The next item on the list, decision making by technicians, needs careful explanation. Technicians come in many forms. In a business organization, they include the engineering, financial, or legal experts who are needed to achieve the company's purposes. For those trekking in the Himalayas, they are the Sherpa guides and porters who know the route and conditions. In all circumstances, the advice and skills provided by technicians are essential, but they should never be confused with or be allowed to replace the higher level, value-driven direction of the group's leaders. Buzz and Stephen succumbed to this problem. Unable to see or set their own priorities, they deferred to the Sherpas. Since the Sherpas had only one objective—getting their charges to Muklinath and receiving their pay—this low-order priority became the "purpose" of the trek.

Alien Cultural Environment

Buzz and his companions were clearly operating in an alien cultural environment, a factor that entered into their poor decision making. All of the problems mentioned above are made worse when we are acting within circumstances outside the normal range of our experience. Ignorance about others' conduct or values supports our tendency to rationalize our own negligence or blame them for our difficulties. Not knowing what is expected can divide a group, puzzle its leaders, and lead everyone to defer excessively to local expert advice. In his very strangeness, the Sadhu invited all these responses. When Stephen later rejoined Buzz at the pass, he angrily accused Buzz of contributing to another person's death and asked whether Buzz would have similarly left behind a Western man or woman. Stephen's question brought home to Buzz how much the "otherness" of the Sadhu and his surroundings had distorted his judgment.

Failures of Individual Moral Responsibility

The factors itemized here help explain why people with solid values sometimes go morally awry in complex situations of group conduct. Led by bad examples, pulled by the voices of conflicting authorities, misled by inappropriate technical advice, people like Buzz and Stephen can abandon commitments that are central to their own identity. Nevertheless, while these factors can explain individual misconduct when people are part of groups, they do not excuse it. No matter how bad the group dynamics we encounter, each person is always required to act on his or her own better values. Both Buzz and Stephen know that to some extent they are responsible for the Sadhu's abandonment. By warning others of the causes of this episode, Buzz hoped to help others minimize the pressure to wrongful conduct created by group factors. However, the best group dynamics cannot replace the need for each person in a group to assume responsibility for his or her own conduct or the need to bring the group's behavior in line with one's own best values.

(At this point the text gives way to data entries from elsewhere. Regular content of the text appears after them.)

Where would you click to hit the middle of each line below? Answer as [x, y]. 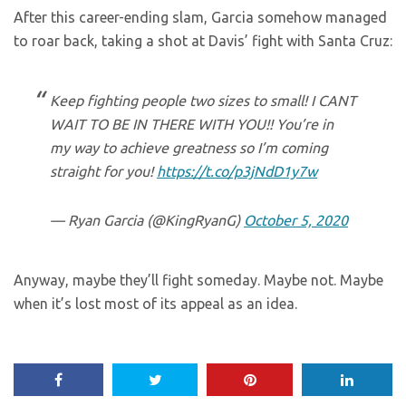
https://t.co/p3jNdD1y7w [237, 171]
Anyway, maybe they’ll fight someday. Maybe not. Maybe [198, 280]
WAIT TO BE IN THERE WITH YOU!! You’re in [192, 124]
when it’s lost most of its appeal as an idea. [155, 304]
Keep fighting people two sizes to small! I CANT [203, 101]
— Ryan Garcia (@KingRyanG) [147, 220]
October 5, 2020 [296, 220]
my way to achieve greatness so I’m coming [189, 148]

Firestone and Ford on the Mountainside

Accidents of the kind that devastated the Labib family resulted from the sudden failure of a Firestone all-terrain tire. A combination of heat, heavy load, and low tire-pressure caused the tread of the tire to peel off. Sudden failure of a rear tire could lead the top-heavy Explorer to roll over. Behind these immediate causes, however, were a series of decisions and actions by both Bridgestone/Firestone and Ford, stretching back over more than 10 years. Amidst these, we can see many of the factors identified by Buzz McCoy preparing the way for disaster.

Stress

For Firestone, this was a persistent factor in the sequence of events leading up to the tire recall. Crippled financially by the 1978 recall of 13 million 500 tires, the company limped through the 1980s, until in 1988 it agreed to be acquired by Japan's Bridgestone. According to executives with Firestone and other tire companies, instead of bringing relief, the acquisition increased pressure on the company, because the new owners quickly made it clear that they wanted increased volume from their American unit.[4] The best way to do this was to expand business with the auto companies. As a result, Firestone competed aggressively to win the Explorer tire contract. It may have done so, in part, by hurrying into production a tire design and manufacturing process that skimped on materials, quality assurance, and testing.

Although Firestone won a large share of Ford's business, the demanding price and production terms that the company had to meet only increased the pressure. During this period, parent Bridgestone was also unwilling to invest heavily to upgrade its aging Decatur, Illinois, plant, where many of the defective tires would eventually be produced. As a result, during the early 1990s workers and plant managers experienced increasing production demands that led, in turn, to reduced quality controls. In the words of one line employee, "If you didn't make the numbers, you were in trouble." From 1994 to 1996, these problems were accentuated by a prolonged and bitter strike that forced the company to resort to poorly trained replacement workers. It was during these 2 years that most of the defective tires were manufactured.

Goal Obsession

We can see the presence of this factor in the pressure-inducing business decisions just mentioned. An irony of goal obsession is that it can lead people to pursue some objective that is instrumental to achieving a larger goal, but in the process causes them to lose that goal. This is exactly what happened to Bridgestone/Firestone. Obsessed with winning the Explorer contract, the newly merged company imperiled some of the key sources of Firestone's long-term worth: its relationship with Ford and the established value of the Firestone brand name.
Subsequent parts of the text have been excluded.